La questione ucraina
Anche Giovanni Paolo II puntava ad un ecumenismo reale. Da polacco, conosceva la storia della regione, sapeva come confrontarsi con il peso sovietico. Aveva avuto slanci di grande apertura, come la sua disponibilità a rivedere il primato papale lanciato già nell’enciclica Ut Unum Sint del 1995. Allo stesso tempo, voleva un dialogo franco, basato sulla verità. E la storia spesso è un ostacolo.
Lo è in particolare per la questione ucraina, il vero convitato di pietra di questo viaggio. Perché è l’Ucraina il terreno dove più di tutti il patriarcato ortodosso si è scontrato, battuto e ha attaccato la Chiesa cattolica. Il patriarcato di Mosca fu stabilito solo nel 1589, ma per lunghi periodi di storia fu cancellato: prima dagli zar dal 1700 al 1917, poi dai bolscevichi dal 1925 al 1943. Quando si ricostituì, era legato mani e piedi al governo di Mosca. E tutti i vescovi ortodossi dovevano in qualche modo “pagare pegno” al Kgb, giurando fedeltà. Anche il Patriarca Kirill è un ex colonnello del Kgb.

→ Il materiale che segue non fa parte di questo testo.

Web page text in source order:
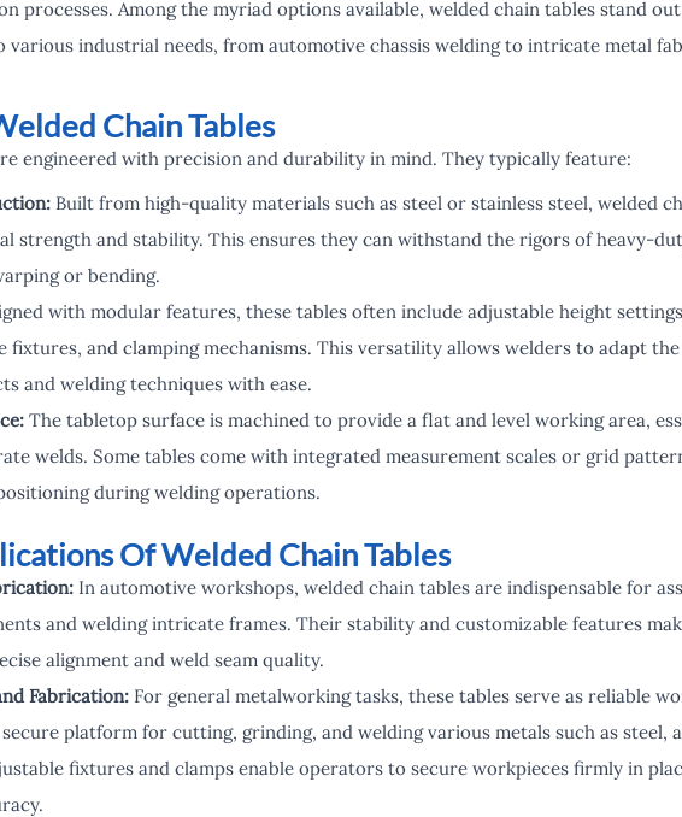
processes. Among the myriad options available, welded chain tables stand
industrial needs, from automotive chassis welding to intricate metal
Chain Tables
engineered with precision and durability in mind. They typically feature:
Built from high-quality materials such as steel or stainless steel, welded
strength and stability. This ensures they can withstand the rigors of heavy-
or bending.
with modular features, these tables often include adjustable height
fixtures, and clamping mechanisms. This versatility allows welders to adapt
and welding techniques with ease.
The tabletop surface is machined to provide a flat and level working area,
welds. Some tables come with integrated measurement scales or grid
during welding operations.
Of Welded Chain Tables
In automotive workshops, welded chain tables are indispensable for
and welding intricate frames. Their stability and customizable features
alignment and weld seam quality.
Fabrication:For general metalworking tasks, these tables serve as reliable
platform for cutting, grinding, and welding various metals such as steel,
fixtures and clamps enable operators to secure workpieces firmly in
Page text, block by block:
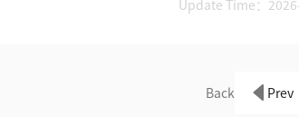
Update Time：
Back Prev

Ma lo stesso patriarcato di Mosca nasce come entità politica, prima che religiosa. Il Metropolita di Mosca – che era inizialmente sotto il Patriarcato di Costantinopoli – esiste solo dal 1448. E, per tradizione, il capo della Chiesa di tutta la Rus’, che includeva gli attuali territori di Ucraina, Bielorussia e Russia, era il Metropolita di Kiev in Ucraina. Quando poi il metropolita di Kiev Isidoro decise di prendere parte al Concilio di Firenze nel 1439, e lì supportò l’unione con Roma, allora Mosca decise di creare la posizione del metropolita di Mosca. Che tra l’altro il mondo ortodosso non riconobbe per diverso tempo.
C’è stato dunque un periodo in cui Kiev era fedele sia a Roma che a Costantinopoli. Con l’Unione di Brest del 1596, il metropolitano ortodosso Michael Rohoza e buona parte dei suoi vescovi confluirono sotto la Chiesa Cattolica Romana, mantenendo le loro tradizioni. Sono l’attuale Chiesa greco cattolica, ed è la più grande delle 22 Chiese di Rito Orientale nella Chiesa Cattolica Romana. Dall’unione di Brest viene il termine “uniati”, che sono ancora una ferita aperta per l’ortodossia russa.

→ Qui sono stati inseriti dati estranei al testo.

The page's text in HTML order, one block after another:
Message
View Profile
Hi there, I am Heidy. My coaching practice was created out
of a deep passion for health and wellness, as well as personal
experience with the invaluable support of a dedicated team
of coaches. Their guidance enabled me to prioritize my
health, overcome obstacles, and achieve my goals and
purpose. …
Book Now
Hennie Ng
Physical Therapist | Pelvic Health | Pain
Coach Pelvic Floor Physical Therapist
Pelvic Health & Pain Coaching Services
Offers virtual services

Questa Chiesa mantenne una sua autonomia, e poi fu reintrodotta nella Chiesa Ortodossa Russa con lo pseudo-sinodo di Lviv nel 1946. Un sinodo che – ha denunciato in un lungo saggio Andriy Chirovsky, direttore della rivista Logos – “fu orchestrato dalla polizia segreta su ordine di Stalin, con la complicità diretta del Patriarcato di Mosca”. La situazione tornò alla normalità nel 1989, e la Chiesa Greco-Cattolica poté risorgere.
Verso una riconciliazione?
Ma ora la questione “uniate” è una ferita ancora più aperta per via del conflitto in Ucraina. Perché la Chiesa greco-cattolica è stata attiva e presente sul territorio e con la popolazione, e la Russia vede la sua influenza decrescere sulla regione. Tanto che Hilarion attaccò pubblicamente la Chiesa Greco-Cattolica per una sorta di supposto interventismo durante il Sinodo 2014. E nemmeno gli sforzi ecumenici della Chiesa Greco-Cattolica sono apprezzati.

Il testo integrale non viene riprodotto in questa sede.